The earth texture with complex morphological geometry and compositions such as shale and carbonate rocks, is typically characterized with sparse field samples because of an expensive and time-consuming characterization process. Accordingly, generating arbitrary large size of the geological texture with similar topological structures at a low computation cost has become one of the key tasks for realistic geomaterial reconstruction. Recently, generative adversarial neural networks (GANs) have demonstrated a potential of synthesizing input textural images and creating equiprobable geomaterial images. However, the texture synthesis with the GANs framework is often limited by the computational cost and scalability of the output texture size. In this study, we proposed a spatially assembled GANs (SAGANs) that can generate output images of an arbitrary large size regardless of the size of training images with computational efficiency. The performance of the SAGANs was evaluated with two and three dimensional (2D and 3D) rock image samples widely used in geostatistical reconstruction of the earth texture. We demonstrate SAGANs can generate the arbitrary large size of statistical realizations with connectivity and structural properties similar to training images, and also can generate a variety of realizations even on a single training image. In addition, the computational time was significantly improved compared to standard GANs frameworks.

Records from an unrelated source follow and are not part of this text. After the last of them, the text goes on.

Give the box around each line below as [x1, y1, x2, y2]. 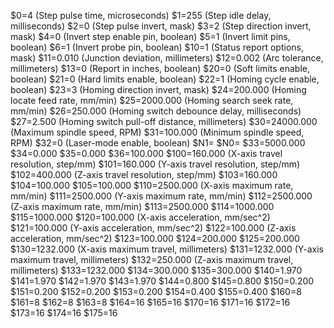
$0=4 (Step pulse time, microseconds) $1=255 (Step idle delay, [10, 10, 272, 21]
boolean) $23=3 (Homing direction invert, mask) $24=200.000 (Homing [10, 84, 307, 95]
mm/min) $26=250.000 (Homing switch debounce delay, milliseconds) [10, 105, 302, 117]
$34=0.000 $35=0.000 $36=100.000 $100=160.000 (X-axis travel [10, 148, 283, 159]
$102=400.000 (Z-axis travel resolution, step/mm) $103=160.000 [10, 169, 278, 180]
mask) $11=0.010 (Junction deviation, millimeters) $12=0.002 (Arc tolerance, [10, 52, 324, 64]
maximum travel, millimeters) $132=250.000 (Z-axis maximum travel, [10, 254, 294, 265]
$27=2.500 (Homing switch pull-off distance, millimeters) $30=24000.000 [10, 116, 318, 127]
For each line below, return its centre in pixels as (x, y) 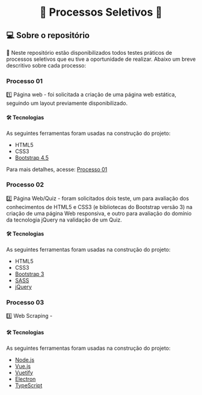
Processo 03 (25, 302)
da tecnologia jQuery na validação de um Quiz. (64, 220)
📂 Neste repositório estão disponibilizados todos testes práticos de (89, 53)
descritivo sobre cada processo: (46, 65)
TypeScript (29, 385)
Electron (25, 379)
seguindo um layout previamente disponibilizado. (67, 103)
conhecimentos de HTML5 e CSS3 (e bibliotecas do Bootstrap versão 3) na (99, 207)
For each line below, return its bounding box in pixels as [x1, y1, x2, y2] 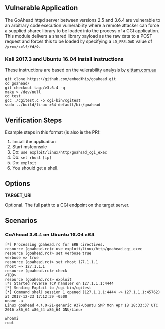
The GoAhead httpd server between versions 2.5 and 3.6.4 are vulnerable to [5, 17, 161, 23]
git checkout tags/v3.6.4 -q [5, 85, 65, 91]
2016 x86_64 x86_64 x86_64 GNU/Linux [5, 307, 83, 312]
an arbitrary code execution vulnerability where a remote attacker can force [5, 22, 159, 28]
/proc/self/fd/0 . [5, 43, 40, 49]
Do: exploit [12, 159, 37, 165]
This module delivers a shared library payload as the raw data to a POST [5, 33, 153, 39]
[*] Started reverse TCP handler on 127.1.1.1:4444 [5, 282, 114, 286]
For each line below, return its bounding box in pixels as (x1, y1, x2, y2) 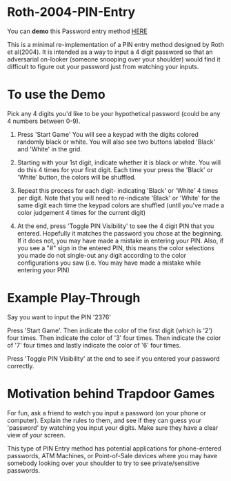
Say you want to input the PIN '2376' (7, 312, 112, 321)
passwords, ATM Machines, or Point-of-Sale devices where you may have (7, 451, 218, 460)
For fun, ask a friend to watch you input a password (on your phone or (7, 408, 207, 417)
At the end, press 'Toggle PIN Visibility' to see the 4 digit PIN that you (17, 222, 214, 230)
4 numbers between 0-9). (7, 117, 81, 125)
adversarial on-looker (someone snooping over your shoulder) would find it (7, 55, 221, 63)
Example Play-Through (7, 290, 141, 306)
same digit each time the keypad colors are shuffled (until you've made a (17, 201, 225, 209)
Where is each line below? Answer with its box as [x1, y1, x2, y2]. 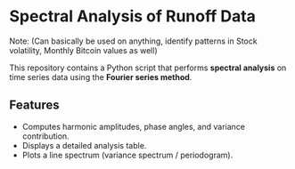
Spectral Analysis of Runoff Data [9, 6, 257, 27]
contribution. [21, 131, 70, 141]
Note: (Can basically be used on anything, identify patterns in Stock [9, 36, 258, 46]
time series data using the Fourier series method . [9, 71, 193, 82]
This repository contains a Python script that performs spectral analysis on [9, 62, 287, 73]
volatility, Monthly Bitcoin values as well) [9, 44, 158, 55]
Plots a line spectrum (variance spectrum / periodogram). [21, 149, 234, 160]
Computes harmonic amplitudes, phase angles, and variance [21, 121, 246, 132]
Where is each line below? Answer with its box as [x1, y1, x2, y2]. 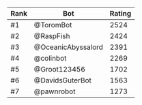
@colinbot [33, 54, 67, 63]
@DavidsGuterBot [33, 76, 92, 85]
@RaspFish [33, 31, 70, 40]
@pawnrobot [33, 87, 76, 96]
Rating [109, 9, 132, 18]
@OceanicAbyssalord [33, 42, 104, 52]
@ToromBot [33, 20, 72, 29]
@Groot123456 [33, 65, 85, 74]
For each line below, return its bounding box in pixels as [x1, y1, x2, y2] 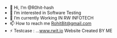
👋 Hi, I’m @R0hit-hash [9, 5, 54, 10]
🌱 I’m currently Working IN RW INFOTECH [9, 15, 94, 20]
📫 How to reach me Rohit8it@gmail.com [9, 20, 92, 26]
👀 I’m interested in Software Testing [9, 10, 81, 16]
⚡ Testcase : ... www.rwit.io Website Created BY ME [9, 28, 113, 34]
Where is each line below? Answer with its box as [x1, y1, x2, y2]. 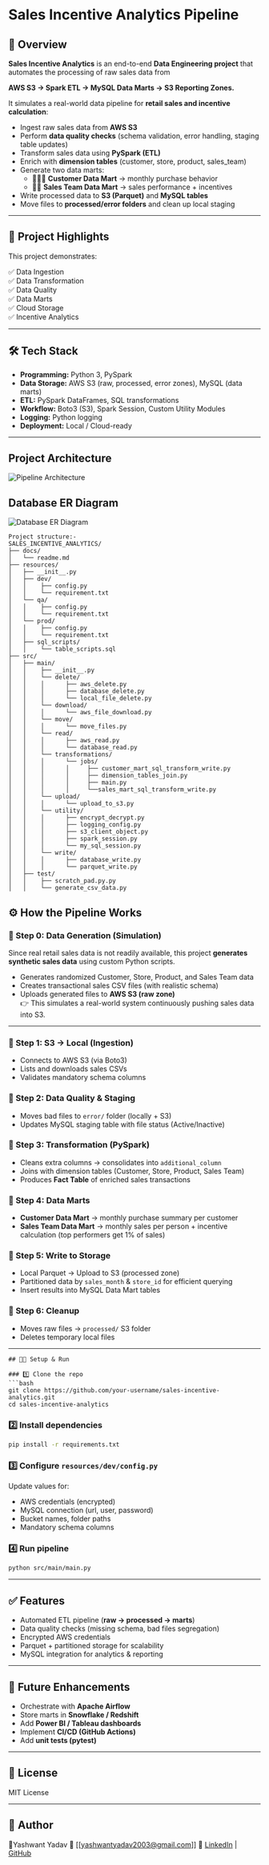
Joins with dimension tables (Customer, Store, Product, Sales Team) [19, 1166, 245, 1176]
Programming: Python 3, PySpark [19, 369, 133, 379]
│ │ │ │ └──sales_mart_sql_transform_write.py [8, 786, 217, 794]
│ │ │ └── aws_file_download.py [8, 709, 152, 717]
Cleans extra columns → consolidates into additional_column [19, 1157, 222, 1167]
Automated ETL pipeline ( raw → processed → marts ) [19, 1615, 195, 1625]
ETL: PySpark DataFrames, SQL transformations [19, 395, 179, 404]
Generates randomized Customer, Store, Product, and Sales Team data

Connectivity-informed Drainage Network Generation using Deep Convolution Generative Adversarial Networks

Stochastic network modeling is often limited by high computational costs to generate a large number of networks enough for meaningful statistical evaluation. In this study, Deep Convolutional Generative Adversarial Networks (DCGANs) were applied to quickly reproduce drainage networks from the already generated network samples without repetitive long modeling of the stochastic network model, Gibb's model. In particular, we developed a novel connectivity-informed method that converts the drainage network images to the directional information of flow on each node of the drainage network, and then transform it into multiple binary layers where the connectivity constraints between nodes in the drainage network are stored. DCGANs trained with three different types of training samples were compared; 1) original drainage network images, 2) their corresponding directional information only, and 3) the connectivity-informed directional information. Comparison of generated images demonstrated that the novel connectivity-informed method outperformed the other two methods by training DCGANs more effectively and better reproducing accurate drainage networks due to its compact representation of the network complexity and connectivity. This work highlights that DCGANs can be applicable for high contrast images common in earth and material sciences where the network, fractures, and other high contrast features are important.